If you have been taught to ‘strive’ for your soul’s well-being, I beg you never to suppose you can go too far. Never give way to the idea that you are too concerned about your spiritual condition, and that there is no need for so much carefulness. Rather, be convinced in your own mind that ‘in all labor there is profit’, and that no labor is so profitable as that bestowed on the soul. It is a maxim among good farmers that the more they do for the land the more the land does for them. I am sure it should be a maxim among Christians that the more they do for their Christianity, the more their Christianity will do for them.

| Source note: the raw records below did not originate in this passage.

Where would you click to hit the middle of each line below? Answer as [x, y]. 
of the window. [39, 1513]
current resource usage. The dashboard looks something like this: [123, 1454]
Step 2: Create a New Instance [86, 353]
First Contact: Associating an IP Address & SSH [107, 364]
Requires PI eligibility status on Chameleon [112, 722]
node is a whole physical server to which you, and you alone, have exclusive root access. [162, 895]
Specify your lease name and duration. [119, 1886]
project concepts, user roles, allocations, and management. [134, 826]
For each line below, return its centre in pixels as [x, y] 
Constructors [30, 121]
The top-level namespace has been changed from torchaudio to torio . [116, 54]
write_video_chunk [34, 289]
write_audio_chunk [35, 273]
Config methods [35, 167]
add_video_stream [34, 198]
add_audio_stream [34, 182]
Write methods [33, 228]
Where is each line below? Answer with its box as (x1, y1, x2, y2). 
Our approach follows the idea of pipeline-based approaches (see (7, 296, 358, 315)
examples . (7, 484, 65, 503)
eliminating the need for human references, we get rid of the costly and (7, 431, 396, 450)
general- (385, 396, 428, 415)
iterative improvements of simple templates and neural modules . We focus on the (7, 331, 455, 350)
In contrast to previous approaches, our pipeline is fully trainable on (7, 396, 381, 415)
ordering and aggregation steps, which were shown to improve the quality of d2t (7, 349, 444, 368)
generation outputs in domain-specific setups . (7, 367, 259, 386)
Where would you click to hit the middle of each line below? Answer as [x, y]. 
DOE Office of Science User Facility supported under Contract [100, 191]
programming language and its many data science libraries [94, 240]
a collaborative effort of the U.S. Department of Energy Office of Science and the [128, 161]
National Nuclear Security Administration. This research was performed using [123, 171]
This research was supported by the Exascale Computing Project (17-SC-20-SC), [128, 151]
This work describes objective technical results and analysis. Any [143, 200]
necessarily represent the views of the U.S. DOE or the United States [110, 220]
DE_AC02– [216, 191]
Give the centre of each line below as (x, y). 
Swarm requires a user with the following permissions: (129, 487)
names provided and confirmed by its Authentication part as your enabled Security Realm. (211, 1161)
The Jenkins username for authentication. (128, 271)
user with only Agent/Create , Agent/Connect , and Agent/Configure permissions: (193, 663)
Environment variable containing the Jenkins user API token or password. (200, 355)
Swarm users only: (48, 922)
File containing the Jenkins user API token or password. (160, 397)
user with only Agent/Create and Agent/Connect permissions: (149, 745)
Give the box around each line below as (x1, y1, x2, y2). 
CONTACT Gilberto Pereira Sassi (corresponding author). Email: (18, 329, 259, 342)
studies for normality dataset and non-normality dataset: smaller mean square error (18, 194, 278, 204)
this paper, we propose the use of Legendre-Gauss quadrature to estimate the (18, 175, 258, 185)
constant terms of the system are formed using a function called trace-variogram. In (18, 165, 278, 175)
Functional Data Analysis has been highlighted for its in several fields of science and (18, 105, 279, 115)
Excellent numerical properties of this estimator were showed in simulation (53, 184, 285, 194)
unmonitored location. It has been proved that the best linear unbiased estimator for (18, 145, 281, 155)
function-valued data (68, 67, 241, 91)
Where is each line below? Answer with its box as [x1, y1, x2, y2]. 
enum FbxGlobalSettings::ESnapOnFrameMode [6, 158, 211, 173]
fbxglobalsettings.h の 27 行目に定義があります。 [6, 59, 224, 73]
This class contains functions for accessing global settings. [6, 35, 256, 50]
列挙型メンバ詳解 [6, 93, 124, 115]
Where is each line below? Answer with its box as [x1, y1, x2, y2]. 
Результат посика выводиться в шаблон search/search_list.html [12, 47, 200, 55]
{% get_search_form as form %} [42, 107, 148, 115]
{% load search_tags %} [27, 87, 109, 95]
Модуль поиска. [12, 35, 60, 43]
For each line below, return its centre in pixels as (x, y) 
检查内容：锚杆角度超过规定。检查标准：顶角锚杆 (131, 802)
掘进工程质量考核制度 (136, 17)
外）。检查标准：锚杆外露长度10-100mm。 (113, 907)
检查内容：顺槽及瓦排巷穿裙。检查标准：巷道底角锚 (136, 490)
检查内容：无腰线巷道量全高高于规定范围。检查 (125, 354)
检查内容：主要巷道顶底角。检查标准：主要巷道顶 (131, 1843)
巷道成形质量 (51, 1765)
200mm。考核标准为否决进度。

Watch out for the slightest inclination to be careless about such things as reading the Bible, going to church, praying and taking the Lord’s supper. Beware of shortening your prayers, your Bible reading, your private communion with God. Be careful that you do not give way to a thoughtless, lazy manner of using the weekly services of the church. Fight against any rising disposition to be sleepy, critical and fault-finding, while you listen to the preaching of the gospel. What ever you do for God, do it with all your heart, mind and strength. In other things be moderate, and dread running into extremes. In matters of the soul fear moderation just as you would fear the plague. Don’t care what man may think of you. Let it be enough for you that your Master says, ‘Strive’.